The Fix for Cross-Robot Navigation Is Simpler Than You Think
The problem with robot navigation is that it's never really portable.

image from FLUX 2.0 Pro
The problem with robot navigation is that it's never really portable. Train a policy on one robot — specific camera, specific chassis height, specific wheel spacing — and that knowledge doesn't transfer cleanly to the next robot, even one with nearly identical specs. Swap in a different camera, change the mounting height by a few centimeters, and the agent that was gracefully threading a warehouse corridor suddenly misjudges distances and starts scraping walls. Deploying a fleet with mixed hardware has meant either collecting expensive multi-robot training data or accepting that you'll spend weeks fine-tuning each new addition.
A team of eight researchers at Shanghai Jiao Tong University and Eastern Institute of Technology, Ningbo, a relatively new Chinese research university, argues there's a simpler path. Their framework, which they call CeRLP (Cross-embodiment Robot Local Planning), was posted as a preprint to arXiv on March 20, 2026. The core idea is elegant in a way that feels obvious in retrospect: if the reason navigation policies fail to generalize is that they see camera-specific representations, the fix is to stop showing them camera images at all.

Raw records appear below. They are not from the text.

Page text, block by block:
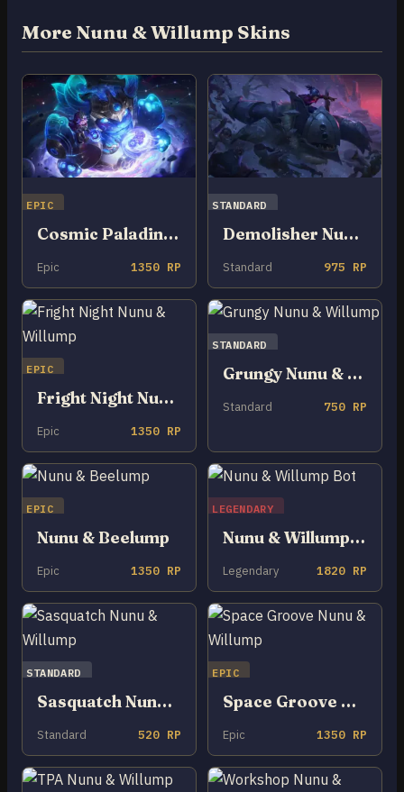
More Nunu & Willump Skins
EPIC
Cosmic Paladins Nunu & Willump
Epic 1350 RP
STANDARD
Demolisher Nunu & Willump
Standard 975 RP
EPIC
Fright Night Nunu & Willump
Epic 1350 RP
STANDARD
Grungy Nunu & Willump
Standard 750 RP
EPIC
Nunu & Beelump
Epic 1350 RP
LEGENDARY
Nunu & Willump Bot
Legendary 1820 RP
STANDARD
Sasquatch Nunu & Willump
Standard 520 RP
EPIC
Space Groove Nunu & Willump
Epic 1350 RP
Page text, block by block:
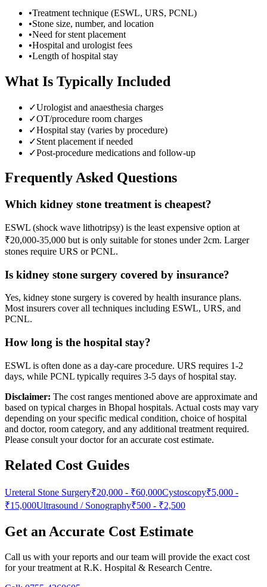
•Treatment technique (ESWL, URS, PCNL)
•Stone size, number, and location
•Need for stent placement
•Hospital and urologist fees
•Length of hospital stay
What Is Typically Included
✓Urologist and anaesthesia charges
✓OT/procedure room charges
✓Hospital stay (varies by procedure)
✓Stent placement if needed
✓Post-procedure medications and follow-up
Frequently Asked Questions
Which kidney stone treatment is cheapest?
ESWL (shock wave lithotripsy) is the least expensive option at
₹20,000-35,000 but is only suitable for stones under 2cm. Larger
stones require URS or PCNL.
Is kidney stone surgery covered by insurance?
Yes, kidney stone surgery is covered by health insurance plans.
Most insurers cover all techniques including ESWL, URS, and
PCNL.
How long is the hospital stay?
ESWL is often done as a day-care procedure. URS requires 1-2
days, while PCNL typically requires 3-5 days of hospital stay.
Disclaimer: The cost ranges mentioned above are approximate and
based on typical charges in Bhopal hospitals. Actual costs may vary
depending on your specific medical condition, choice of hospital
and doctor, room category, and any additional treatment required.
Please consult your doctor for an accurate cost estimate.
Related Cost Guides
Ureteral Stone Surgery₹20,000 - ₹60,000Cystoscopy₹5,000 -
₹15,000Ultrasound / Sonography₹500 - ₹2,500
Get an Accurate Cost Estimate
Call us with your reports and our team will provide the exact cost
for your treatment at R.K. Hospital & Research Centre.
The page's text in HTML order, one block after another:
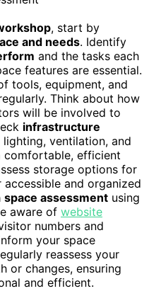
, start by
and needs. Identify
and the tasks each
features are essential.
tools, equipment, and
Think about how
will be involved to
infrastructure
lighting, ventilation, and
comfortable, efficient
storage options for
and organized
space assessment using
aware of website
numbers and
your space
reassess your
or changes, ensuring
and efficient.
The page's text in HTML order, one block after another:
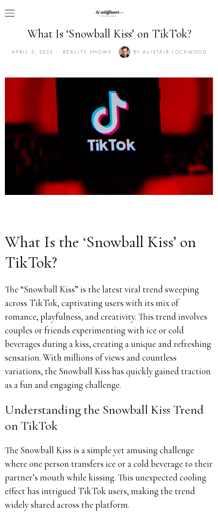
What Is ‘Snowball Kiss’ on TikTok?
APRIL 3, 2025 REALITY SHOWS BY ALISTAIR LOCKWOOD
What Is the ‘Snowball Kiss’ on
TikTok?
The “Snowball Kiss” is the latest viral trend sweeping
across TikTok, captivating users with its mix of
romance, playfulness, and creativity. This trend involves
couples or friends experimenting with ice or cold
beverages during a kiss, creating a unique and refreshing
sensation. With millions of views and countless
variations, the Snowball Kiss has quickly gained traction
as a fun and engaging challenge.
Understanding the Snowball Kiss Trend
on TikTok
The Snowball Kiss is a simple yet amusing challenge
where one person transfers ice or a cold beverage to their
partner’s mouth while kissing. This unexpected cooling
effect has intrigued TikTok users, making the trend
widely shared across the platform.

Here's how it works. A robot's camera produces a depth image — each pixel encodes how far away something is. Monocular depth systems have a known flaw, which is that they're scale-ambiguous: a monocular camera can't tell you whether that shelf is one meter away or three. CeRLP's first contribution is a calibration step, done once per robot configuration, that solves for two parameters using the geometry of the ground plane. Those parameters convert relative depth estimates into real metric distances. The step is robot-specific, but you only run it once.
From there, the depth image — now in actual meters — gets projected into a virtual laser scan, adapted to the height of the camera mounting. The key detail is that this scan looks the same regardless of which camera produced the depth image. A wheeled robot running a fisheye lens and a quadruped with a standard RGB-D sensor, both facing the same corridor, would produce the same virtual scan. The navigation policy never sees the camera. It sees geometry.
The third piece is inherited from prior IEEE Robotics and Automation Letters work from the same lab, a LiDAR-based planner called DRL-DCLP that treated robot body dimensions as explicit inputs to the policy. Wheeled robot, quadruped, wide chassis, narrow chassis — the policy takes the virtual scan plus the dimensions [front length, rear length, width] and navigates accordingly. Different robot means different numbers fed as inputs, not a different model. The policy itself is trained in simulation only and applied to the real world without fine-tuning.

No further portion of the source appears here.